### Goal of the exercise
Which lines run from the line with "What is Agda? (28, 33)" through the line with "Hole-based programming" in the entries below? Print them exactly, both ends included, and nothing more.

### Exercise input
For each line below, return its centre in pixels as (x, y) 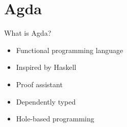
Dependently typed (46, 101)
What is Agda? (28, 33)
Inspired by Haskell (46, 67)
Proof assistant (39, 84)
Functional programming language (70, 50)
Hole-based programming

==

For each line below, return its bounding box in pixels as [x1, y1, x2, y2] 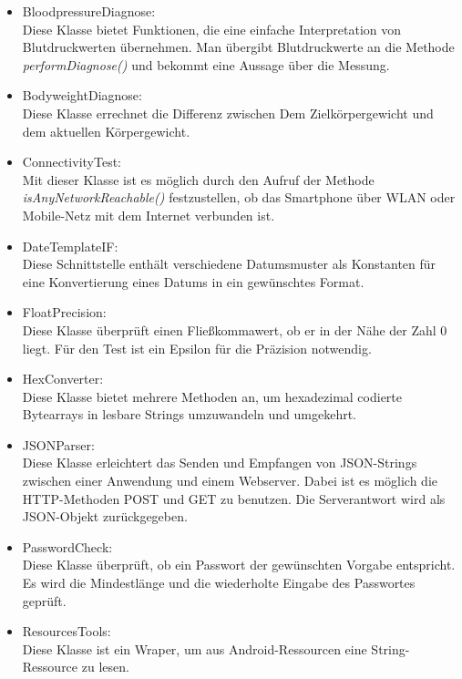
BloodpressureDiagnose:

### Answer section
What is Agda? (28, 33)
Inspired by Haskell (46, 67)
Proof assistant (39, 84)
Functional programming language (70, 50)
Hole-based programming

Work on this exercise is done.